Event: NOMOCRAT: A Maltese corpus collection tool using an OCR
Date: Friday 12 December 2025
Time: 12:00 - 13:00
Venue: Gateway Building Room 256
There is a need for larger and more balanced corpora of Maltese text. A lot of the readily available digital Maltese text is in PDF format, but extracting digital text from PDFs presents numerous challenges as PDFs are not designed to represent text in a data friendly way but for visual consumption and printing. When extracting text naively from a PDF, headers, footers, footnotes, and figure captions interrupt the main text in the page, since this is not stored separately from these other text elements. Some PDFs make things even worse by being simply scans of printed pages with no copyable text available, or by replacing Maltese characters with other characters that get disguised using special fonts.

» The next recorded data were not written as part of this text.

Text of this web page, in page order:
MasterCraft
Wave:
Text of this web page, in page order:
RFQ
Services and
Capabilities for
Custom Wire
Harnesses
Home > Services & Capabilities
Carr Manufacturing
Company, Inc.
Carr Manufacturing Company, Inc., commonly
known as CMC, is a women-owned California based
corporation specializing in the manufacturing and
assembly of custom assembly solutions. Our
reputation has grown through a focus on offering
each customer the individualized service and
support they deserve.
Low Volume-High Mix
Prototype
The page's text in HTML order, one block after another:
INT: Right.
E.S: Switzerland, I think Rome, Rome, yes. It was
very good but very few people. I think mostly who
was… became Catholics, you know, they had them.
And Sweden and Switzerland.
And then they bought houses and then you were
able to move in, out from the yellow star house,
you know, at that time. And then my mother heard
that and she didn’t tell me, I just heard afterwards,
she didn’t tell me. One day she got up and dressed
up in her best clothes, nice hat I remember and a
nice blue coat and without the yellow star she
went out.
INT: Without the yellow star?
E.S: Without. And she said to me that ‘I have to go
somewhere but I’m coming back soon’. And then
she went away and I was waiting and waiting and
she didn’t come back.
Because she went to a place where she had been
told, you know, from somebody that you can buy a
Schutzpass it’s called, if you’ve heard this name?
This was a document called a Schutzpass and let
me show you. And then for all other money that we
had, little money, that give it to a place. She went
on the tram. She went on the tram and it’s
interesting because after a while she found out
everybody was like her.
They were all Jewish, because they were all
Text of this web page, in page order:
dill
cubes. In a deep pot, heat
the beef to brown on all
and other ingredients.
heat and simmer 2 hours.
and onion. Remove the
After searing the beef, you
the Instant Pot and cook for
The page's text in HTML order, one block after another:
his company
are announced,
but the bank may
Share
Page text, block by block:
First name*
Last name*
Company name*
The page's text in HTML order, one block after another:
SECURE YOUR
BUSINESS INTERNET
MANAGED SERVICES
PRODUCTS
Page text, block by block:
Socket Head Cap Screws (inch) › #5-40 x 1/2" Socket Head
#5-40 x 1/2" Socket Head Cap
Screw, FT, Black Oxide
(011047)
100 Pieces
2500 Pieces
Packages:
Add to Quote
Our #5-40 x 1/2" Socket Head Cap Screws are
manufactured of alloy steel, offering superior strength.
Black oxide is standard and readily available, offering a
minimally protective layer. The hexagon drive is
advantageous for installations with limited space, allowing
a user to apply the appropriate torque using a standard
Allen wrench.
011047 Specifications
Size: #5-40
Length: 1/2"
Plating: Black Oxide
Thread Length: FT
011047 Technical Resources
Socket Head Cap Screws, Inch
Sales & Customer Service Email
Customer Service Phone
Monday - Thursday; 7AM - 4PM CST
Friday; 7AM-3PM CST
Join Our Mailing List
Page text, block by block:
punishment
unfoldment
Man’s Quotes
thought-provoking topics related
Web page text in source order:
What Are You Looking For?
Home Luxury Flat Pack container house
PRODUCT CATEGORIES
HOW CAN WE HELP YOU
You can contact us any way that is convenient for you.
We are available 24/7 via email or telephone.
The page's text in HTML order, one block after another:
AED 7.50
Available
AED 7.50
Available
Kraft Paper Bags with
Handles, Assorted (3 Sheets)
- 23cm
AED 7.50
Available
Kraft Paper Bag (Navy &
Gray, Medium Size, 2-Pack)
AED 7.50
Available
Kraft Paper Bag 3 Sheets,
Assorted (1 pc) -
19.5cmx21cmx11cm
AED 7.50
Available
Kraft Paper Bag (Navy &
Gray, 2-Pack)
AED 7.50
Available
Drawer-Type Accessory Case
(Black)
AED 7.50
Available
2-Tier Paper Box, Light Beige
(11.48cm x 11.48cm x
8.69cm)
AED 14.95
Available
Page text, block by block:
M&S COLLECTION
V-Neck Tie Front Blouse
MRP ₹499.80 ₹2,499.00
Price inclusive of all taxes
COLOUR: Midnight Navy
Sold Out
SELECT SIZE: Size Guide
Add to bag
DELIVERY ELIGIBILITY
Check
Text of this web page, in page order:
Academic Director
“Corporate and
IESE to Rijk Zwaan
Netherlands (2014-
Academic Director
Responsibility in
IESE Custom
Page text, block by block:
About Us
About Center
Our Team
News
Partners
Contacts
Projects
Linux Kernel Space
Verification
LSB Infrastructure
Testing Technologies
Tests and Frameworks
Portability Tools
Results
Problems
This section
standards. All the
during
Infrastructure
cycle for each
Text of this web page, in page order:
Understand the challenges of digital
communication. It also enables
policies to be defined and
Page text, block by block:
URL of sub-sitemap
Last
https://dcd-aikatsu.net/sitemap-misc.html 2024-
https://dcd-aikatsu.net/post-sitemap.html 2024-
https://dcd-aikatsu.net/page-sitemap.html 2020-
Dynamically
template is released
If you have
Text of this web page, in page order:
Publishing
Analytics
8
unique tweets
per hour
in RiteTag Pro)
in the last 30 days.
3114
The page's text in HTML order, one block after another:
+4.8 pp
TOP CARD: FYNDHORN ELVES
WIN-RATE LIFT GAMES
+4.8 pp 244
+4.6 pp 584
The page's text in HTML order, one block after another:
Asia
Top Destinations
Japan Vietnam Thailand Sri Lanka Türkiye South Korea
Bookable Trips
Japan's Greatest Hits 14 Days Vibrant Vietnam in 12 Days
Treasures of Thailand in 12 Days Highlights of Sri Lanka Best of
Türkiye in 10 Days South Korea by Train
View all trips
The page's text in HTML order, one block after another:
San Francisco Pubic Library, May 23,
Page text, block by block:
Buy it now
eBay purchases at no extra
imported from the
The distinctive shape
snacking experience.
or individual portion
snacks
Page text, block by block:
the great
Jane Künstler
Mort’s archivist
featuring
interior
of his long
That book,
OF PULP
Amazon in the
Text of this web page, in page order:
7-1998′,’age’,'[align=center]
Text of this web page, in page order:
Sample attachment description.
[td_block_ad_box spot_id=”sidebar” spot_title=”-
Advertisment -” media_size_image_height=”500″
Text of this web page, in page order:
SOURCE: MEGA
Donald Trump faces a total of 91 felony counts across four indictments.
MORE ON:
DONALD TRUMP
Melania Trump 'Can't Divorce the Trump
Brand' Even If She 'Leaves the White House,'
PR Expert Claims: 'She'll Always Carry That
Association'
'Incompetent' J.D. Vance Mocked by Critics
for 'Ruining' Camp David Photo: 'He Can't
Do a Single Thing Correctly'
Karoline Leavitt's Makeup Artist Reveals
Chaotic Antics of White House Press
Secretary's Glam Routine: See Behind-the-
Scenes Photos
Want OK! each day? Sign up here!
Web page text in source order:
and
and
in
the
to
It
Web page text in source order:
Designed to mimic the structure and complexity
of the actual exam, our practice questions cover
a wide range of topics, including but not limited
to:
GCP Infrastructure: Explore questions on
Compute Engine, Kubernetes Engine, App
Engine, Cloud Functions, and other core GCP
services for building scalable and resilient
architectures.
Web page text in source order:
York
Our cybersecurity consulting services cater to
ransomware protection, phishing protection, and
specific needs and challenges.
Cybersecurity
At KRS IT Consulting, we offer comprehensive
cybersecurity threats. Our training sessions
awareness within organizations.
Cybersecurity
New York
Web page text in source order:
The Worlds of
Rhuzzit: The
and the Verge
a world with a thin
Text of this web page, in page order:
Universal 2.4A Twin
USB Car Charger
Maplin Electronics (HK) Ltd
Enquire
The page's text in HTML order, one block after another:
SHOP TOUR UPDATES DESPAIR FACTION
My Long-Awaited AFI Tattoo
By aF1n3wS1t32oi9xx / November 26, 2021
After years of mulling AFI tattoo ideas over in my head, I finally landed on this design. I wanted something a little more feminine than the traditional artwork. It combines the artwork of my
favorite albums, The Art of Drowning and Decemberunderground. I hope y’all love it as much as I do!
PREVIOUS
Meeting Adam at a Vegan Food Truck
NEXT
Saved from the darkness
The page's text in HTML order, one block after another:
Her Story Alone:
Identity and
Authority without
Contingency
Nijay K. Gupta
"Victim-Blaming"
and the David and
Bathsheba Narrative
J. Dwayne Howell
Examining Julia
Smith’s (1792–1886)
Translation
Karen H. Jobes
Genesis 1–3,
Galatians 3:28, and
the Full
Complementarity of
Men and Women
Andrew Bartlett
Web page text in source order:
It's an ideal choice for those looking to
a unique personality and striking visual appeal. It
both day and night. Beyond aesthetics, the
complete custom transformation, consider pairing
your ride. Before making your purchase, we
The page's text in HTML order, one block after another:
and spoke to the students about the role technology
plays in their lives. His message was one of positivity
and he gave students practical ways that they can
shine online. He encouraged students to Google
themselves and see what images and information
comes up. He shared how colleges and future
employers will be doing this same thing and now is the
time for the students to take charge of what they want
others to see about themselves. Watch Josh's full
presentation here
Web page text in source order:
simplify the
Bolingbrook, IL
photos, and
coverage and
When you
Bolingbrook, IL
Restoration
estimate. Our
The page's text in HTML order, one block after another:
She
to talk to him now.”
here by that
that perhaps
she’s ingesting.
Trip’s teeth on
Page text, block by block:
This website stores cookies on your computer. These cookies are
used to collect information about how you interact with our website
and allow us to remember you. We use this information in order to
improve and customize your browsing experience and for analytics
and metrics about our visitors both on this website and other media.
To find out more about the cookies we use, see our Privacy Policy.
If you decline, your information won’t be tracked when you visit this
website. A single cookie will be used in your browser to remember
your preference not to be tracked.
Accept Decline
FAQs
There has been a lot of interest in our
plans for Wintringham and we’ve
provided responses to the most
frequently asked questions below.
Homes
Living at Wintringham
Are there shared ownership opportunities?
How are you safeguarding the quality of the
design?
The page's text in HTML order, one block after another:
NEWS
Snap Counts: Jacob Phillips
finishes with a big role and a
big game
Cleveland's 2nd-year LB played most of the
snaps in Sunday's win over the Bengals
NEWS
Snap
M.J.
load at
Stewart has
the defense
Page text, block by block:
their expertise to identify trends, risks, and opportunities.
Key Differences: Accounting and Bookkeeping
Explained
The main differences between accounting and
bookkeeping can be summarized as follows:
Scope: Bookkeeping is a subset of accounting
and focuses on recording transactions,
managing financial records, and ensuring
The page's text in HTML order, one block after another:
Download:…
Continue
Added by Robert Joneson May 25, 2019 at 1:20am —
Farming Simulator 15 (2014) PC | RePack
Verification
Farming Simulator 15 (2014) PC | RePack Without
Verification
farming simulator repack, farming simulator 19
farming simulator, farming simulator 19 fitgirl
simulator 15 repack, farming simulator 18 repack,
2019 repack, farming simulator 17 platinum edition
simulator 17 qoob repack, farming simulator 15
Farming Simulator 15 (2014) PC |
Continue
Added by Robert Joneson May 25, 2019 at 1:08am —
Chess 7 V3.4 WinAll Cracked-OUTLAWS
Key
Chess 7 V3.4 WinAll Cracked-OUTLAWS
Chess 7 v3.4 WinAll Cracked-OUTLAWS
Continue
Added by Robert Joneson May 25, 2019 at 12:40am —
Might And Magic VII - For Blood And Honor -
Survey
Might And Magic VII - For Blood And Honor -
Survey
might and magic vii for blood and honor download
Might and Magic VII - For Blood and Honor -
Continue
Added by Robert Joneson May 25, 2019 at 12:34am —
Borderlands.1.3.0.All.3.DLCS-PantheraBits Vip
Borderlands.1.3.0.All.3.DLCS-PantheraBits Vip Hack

While languages with a large amount of online text, like English, can get away with this noise, the small amounts of available Maltese texts need to be handled with precision to avoid wasting data. To solve this, the NOMOCRAT project aims to create a Maltese page layout analyser and a Maltese OCR. A layout analyser automatically detects the different text elements in a page, allowing one to focus only on the main text of the page, while an OCR automatically transcribes what is on the page visually rather than relying on the digital text within the PDF. In this talk, Dr Marc Tanti shall describe the progress of this project.